Work to be completed: Exactly as written, transcribe the lines that run from the one containing "GoBill [67, 40]" to the end of the records below.

##############################

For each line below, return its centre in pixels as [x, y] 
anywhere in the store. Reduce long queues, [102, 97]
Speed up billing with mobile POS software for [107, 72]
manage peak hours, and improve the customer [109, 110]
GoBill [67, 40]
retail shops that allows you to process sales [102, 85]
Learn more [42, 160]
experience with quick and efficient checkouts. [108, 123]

##############################

Solution for this exercise:
GoBill [67, 40]
retail shops that allows you to process sales [102, 85]
Learn more [42, 160]
experience with quick and efficient checkouts. [108, 123]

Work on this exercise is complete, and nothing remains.